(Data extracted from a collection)
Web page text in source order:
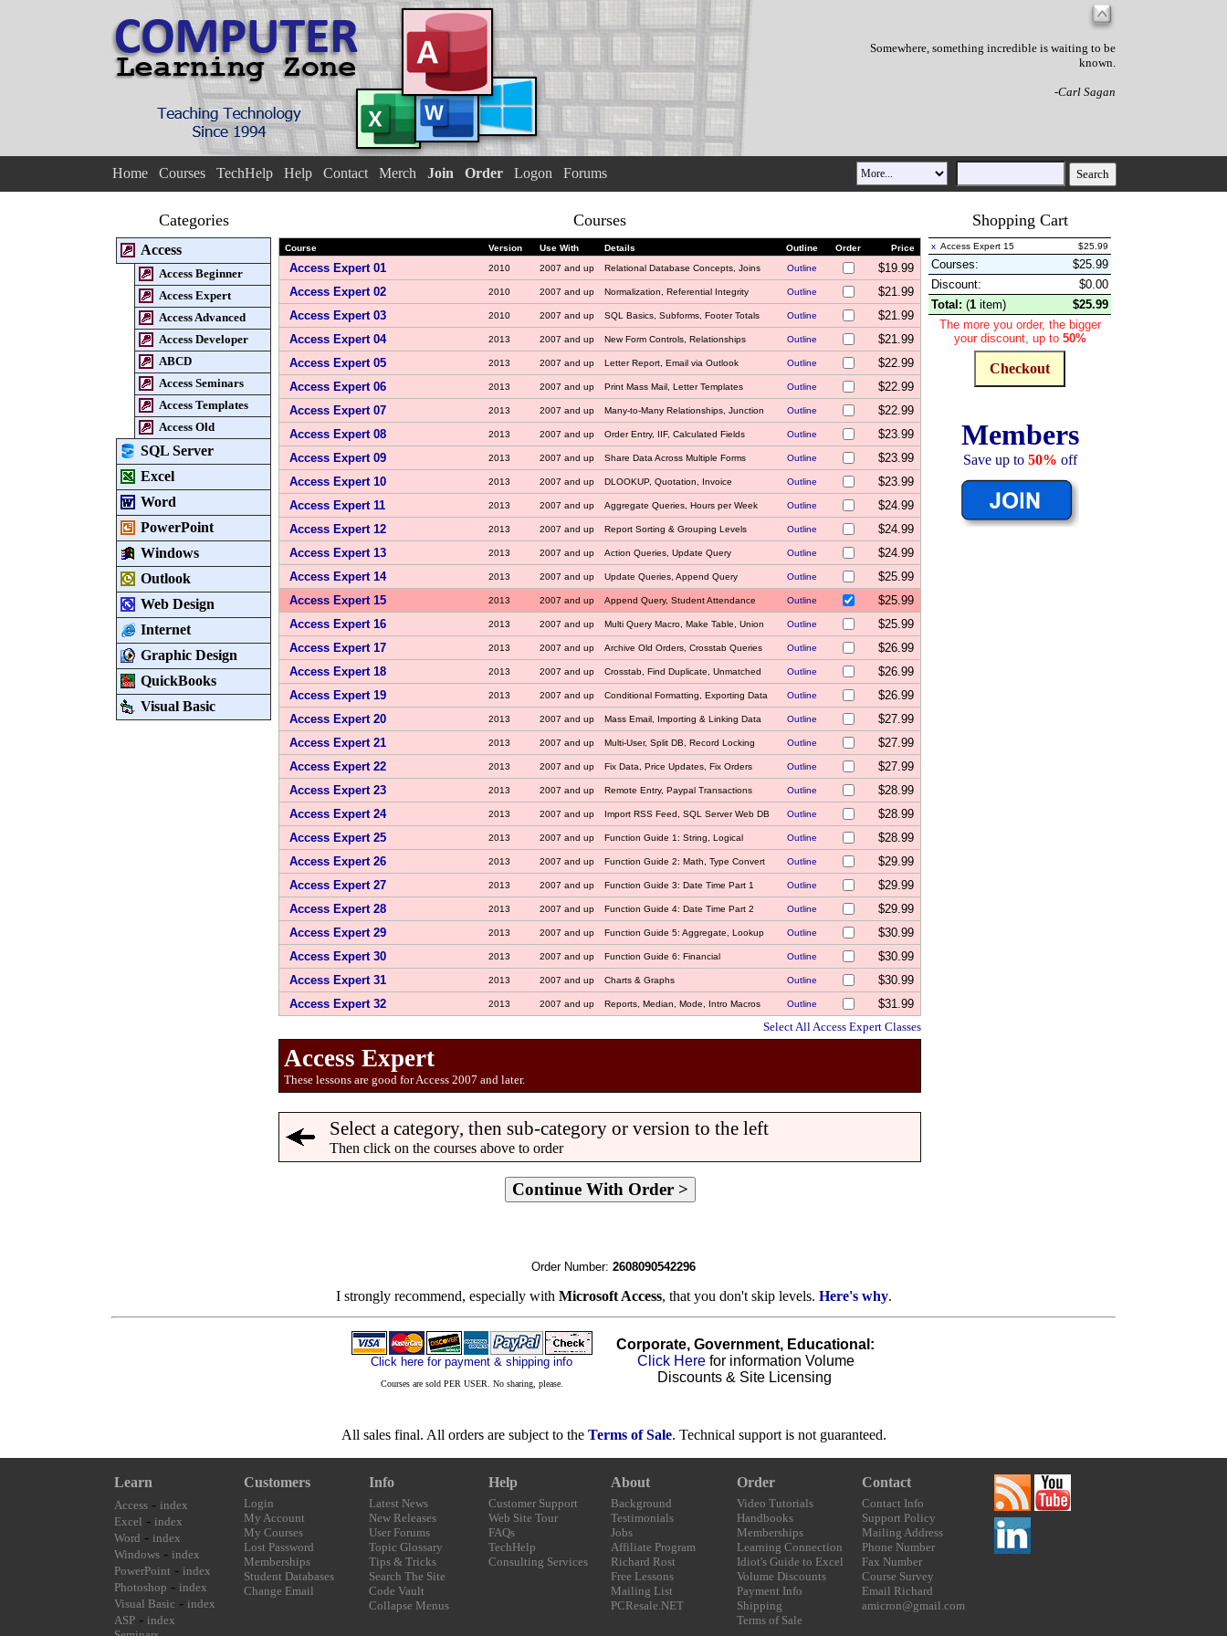
Somewhere, something incredible is waiting to be
known.
-Carl Sagan
Home Courses TechHelp Help Contact Merch Join Order Logon Forums
Categories Courses Shopping Cart
Access
Access Beginner
Access Expert
Access Advanced
Access Developer
ABCD
Access Seminars
Access Templates
Access Old
SQL Server
Excel
Word
PowerPoint
Windows
Outlook
Web Design
Internet
Graphic Design
QuickBooks
Visual Basic
Course Version Use With Details Outline Order Price
Access Expert 01 2010 2007 and up Relational Database Concepts, Joins Outline
$19.99
Access Expert 02
2010 2007 and up Normalization, Referential Integrity Outline
$21.99
Access Expert 03
2010 2007 and up SQL Basics, Subforms, Footer Totals Outline
$21.99
Access Expert 04
2013 2007 and up New Form Controls, Relationships Outline
$21.99
Access Expert 05
2013 2007 and up Letter Report, Email via Outlook Outline
$22.99
Access Expert 06
2013 2007 and up Print Mass Mail, Letter Templates Outline
$22.99
Access Expert 07
2013 2007 and up Many-to-Many Relationships, Junction Outline
$22.99
Access Expert 08
2013 2007 and up Order Entry, IIF, Calculated Fields Outline
$23.99
Access Expert 09
2013 2007 and up Share Data Across Multiple Forms Outline
$23.99
Access Expert 10
2013 2007 and up DLOOKUP, Quotation, Invoice Outline
$23.99
Access Expert 11
2013 2007 and up Aggregate Queries, Hours per Week Outline
$24.99
Access Expert 12
2013 2007 and up Report Sorting & Grouping Levels Outline
$24.99
Access Expert 13
2013 2007 and up Action Queries, Update Query Outline
$24.99
Access Expert 14
2013 2007 and up Update Queries, Append Query Outline
$25.99
Access Expert 15
2013 2007 and up Append Query, Student Attendance Outline
$25.99
Access Expert 16
2013 2007 and up Multi Query Macro, Make Table, Union Outline
$25.99
Access Expert 17
2013 2007 and up Archive Old Orders, Crosstab Queries Outline
$26.99
Access Expert 18
2013 2007 and up Crosstab, Find Duplicate, Unmatched Outline
$26.99
Access Expert 19
2013 2007 and up Conditional Formatting, Exporting Data Outline
$26.99
Access Expert 20
2013 2007 and up Mass Email, Importing & Linking Data Outline
$27.99
Access Expert 21
2013 2007 and up Multi-User, Split DB, Record Locking Outline
$27.99
Access Expert 22
2013 2007 and up Fix Data, Price Updates, Fix Orders Outline
$27.99
Access Expert 23
2013 2007 and up Remote Entry, Paypal Transactions Outline
$28.99
Access Expert 24
2013 2007 and up Import RSS Feed, SQL Server Web DB Outline
$28.99
Access Expert 25
2013 2007 and up Function Guide 1: String, Logical Outline
$28.99
Access Expert 26
2013 2007 and up Function Guide 2: Math, Type Convert Outline
$29.99
Access Expert 27
2013 2007 and up Function Guide 3: Date Time Part 1 Outline
$29.99
Access Expert 28
2013 2007 and up Function Guide 4: Date Time Part 2 Outline
$29.99
Access Expert 29
2013 2007 and up Function Guide 5: Aggregate, Lookup Outline
$30.99
Access Expert 30
2013 2007 and up Function Guide 6: Financial Outline
$30.99
Access Expert 31
2013 2007 and up Charts & Graphs Outline
$30.99
Access Expert 32
2013 2007 and up Reports, Median, Mode, Intro Macros Outline
$31.99
Select All Access Expert Classes
Access Expert
These lessons are good for Access 2007 and later.
Select a category, then sub-category or version to the left
Then click on the courses above to order
x Access Expert 15 $25.99
Courses:
$25.99
Discount:
$0.00
Total: (1 item)
$25.99
The more you order, the bigger
your discount, up to 50%
Members
Save up to 50% off
Order Number: 2608090542296
I strongly recommend, especially with Microsoft Access, that you don't skip levels. Here's why.
Click here for payment & shipping info
Courses are sold PER USER. No sharing, please.
Corporate, Government, Educational:
Click Herefor information Volume
Discounts & Site Licensing
All sales final. All orders are subject to the Terms of Sale. Technical support is not guaranteed.
Learn
Access - index
Excel - index
Word - index
Windows - index
PowerPoint - index
Photoshop - index
Visual Basic - index
ASP - index
Customers
Login
My Account
My Courses
Lost Password
Memberships
Student Databases
Change Email
Info
Latest News
New Releases
User Forums
Topic Glossary
Tips & Tricks
Search The Site
Code Vault
Collapse Menus
Help
Customer Support
Web Site Tour
FAQs
TechHelp
Consulting Services
About
Background
Testimonials
Jobs
Affiliate Program
Richard Rost
Free Lessons
Mailing List
PCResale.NET
Order
Video Tutorials
Handbooks
Memberships
Learning Connection
Idiot's Guide to Excel
Volume Discounts
Payment Info
Shipping
Terms of Sale
Contact
Contact Info
Support Policy
Mailing Address
Phone Number
Fax Number
Course Survey
Email Richard
amicron@gmail.com

● **Your assignment**:
Lines from the one containing "ASP - index" through the final line of the entries are the only ones to print, and each must match exactly.

● **Response to the exercise**:
ASP - index
Customers
Login
My Account
My Courses
Lost Password
Memberships
Student Databases
Change Email
Info
Latest News
New Releases
User Forums
Topic Glossary
Tips & Tricks
Search The Site
Code Vault
Collapse Menus
Help
Customer Support
Web Site Tour
FAQs
TechHelp
Consulting Services
About
Background
Testimonials
Jobs
Affiliate Program
Richard Rost
Free Lessons
Mailing List
PCResale.NET
Order
Video Tutorials
Handbooks
Memberships
Learning Connection
Idiot's Guide to Excel
Volume Discounts
Payment Info
Shipping
Terms of Sale
Contact
Contact Info
Support Policy
Mailing Address
Phone Number
Fax Number
Course Survey
Email Richard
amicron@gmail.com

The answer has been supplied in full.